"""
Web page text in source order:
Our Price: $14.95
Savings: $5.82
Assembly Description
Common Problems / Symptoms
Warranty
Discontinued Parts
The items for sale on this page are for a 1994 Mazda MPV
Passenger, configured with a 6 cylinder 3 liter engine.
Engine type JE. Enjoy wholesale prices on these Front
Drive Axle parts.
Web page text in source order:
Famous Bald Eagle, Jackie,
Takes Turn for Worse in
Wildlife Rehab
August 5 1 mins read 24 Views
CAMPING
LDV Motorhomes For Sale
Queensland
"""
"""
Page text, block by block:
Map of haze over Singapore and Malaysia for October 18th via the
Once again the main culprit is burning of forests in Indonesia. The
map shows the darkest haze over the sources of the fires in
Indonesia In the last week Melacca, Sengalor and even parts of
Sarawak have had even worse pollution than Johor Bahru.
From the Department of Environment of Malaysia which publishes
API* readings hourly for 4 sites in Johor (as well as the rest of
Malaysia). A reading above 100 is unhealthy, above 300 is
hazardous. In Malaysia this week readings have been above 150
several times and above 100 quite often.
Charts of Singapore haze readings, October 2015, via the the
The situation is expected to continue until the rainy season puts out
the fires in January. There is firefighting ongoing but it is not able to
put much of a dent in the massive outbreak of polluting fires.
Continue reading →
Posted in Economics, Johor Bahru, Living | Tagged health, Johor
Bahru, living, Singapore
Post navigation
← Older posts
"""
* [Your instructions] What belongs in the answer is each line from the listing above that contains "haze".

* [Result of the exercise]
Map of haze over Singapore and Malaysia for October 18th via the
map shows the darkest haze over the sources of the fires in
Charts of Singapore haze readings, October 2015, via the the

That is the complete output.